* [Source records]
────

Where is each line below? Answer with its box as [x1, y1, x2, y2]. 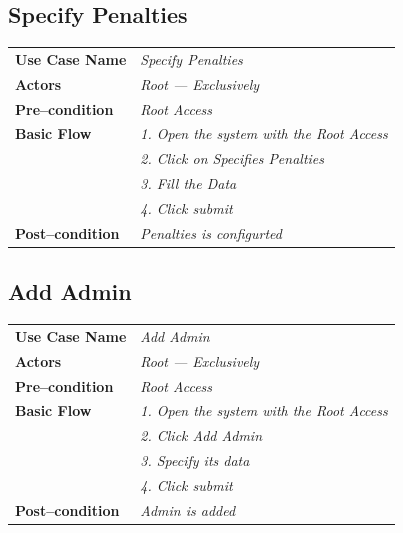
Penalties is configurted [140, 222, 282, 243]
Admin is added [140, 499, 236, 520]
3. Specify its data [140, 450, 250, 471]
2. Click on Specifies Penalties [140, 148, 325, 169]
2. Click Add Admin [140, 425, 262, 446]
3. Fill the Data [140, 173, 237, 194]
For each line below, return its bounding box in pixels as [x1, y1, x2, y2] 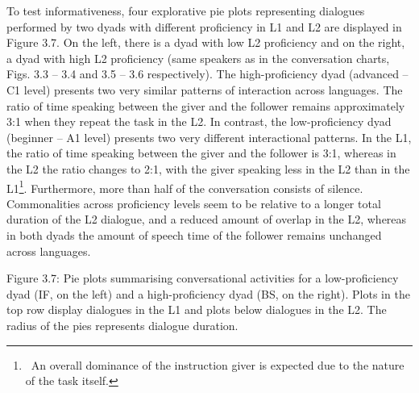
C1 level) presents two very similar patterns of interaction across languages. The [6, 81, 403, 98]
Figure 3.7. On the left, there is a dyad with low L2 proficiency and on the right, [6, 34, 405, 51]
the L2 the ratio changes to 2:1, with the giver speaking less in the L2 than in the [6, 160, 410, 177]
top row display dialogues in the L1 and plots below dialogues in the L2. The [6, 301, 387, 318]
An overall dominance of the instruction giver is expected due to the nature [31, 356, 404, 373]
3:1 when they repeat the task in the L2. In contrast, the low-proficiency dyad [6, 113, 392, 130]
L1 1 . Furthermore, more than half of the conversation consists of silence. [6, 177, 363, 196]
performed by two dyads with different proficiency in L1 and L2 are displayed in [6, 18, 402, 35]

────

* [What needs to be done] Transcribe the entries above verbatim, excluding any image.

* [Solution to the problem]
Where is each line below? Answer with its box as [x1, y1, x2, y2]. 
Penalties is configurted [140, 222, 282, 243]
Admin is added [140, 499, 236, 520]
3. Specify its data [140, 450, 250, 471]
2. Click on Specifies Penalties [140, 148, 325, 169]
2. Click Add Admin [140, 425, 262, 446]
3. Fill the Data [140, 173, 237, 194]
For each line below, return its bounding box in pixels as [x1, y1, x2, y2] 
C1 level) presents two very similar patterns of interaction across languages. The [6, 81, 403, 98]
Figure 3.7. On the left, there is a dyad with low L2 proficiency and on the right, [6, 34, 405, 51]
the L2 the ratio changes to 2:1, with the giver speaking less in the L2 than in the [6, 160, 410, 177]
top row display dialogues in the L1 and plots below dialogues in the L2. The [6, 301, 387, 318]
An overall dominance of the instruction giver is expected due to the nature [31, 356, 404, 373]
3:1 when they repeat the task in the L2. In contrast, the low-proficiency dyad [6, 113, 392, 130]
L1 1 . Furthermore, more than half of the conversation consists of silence. [6, 177, 363, 196]
performed by two dyads with different proficiency in L1 and L2 are displayed in [6, 18, 402, 35]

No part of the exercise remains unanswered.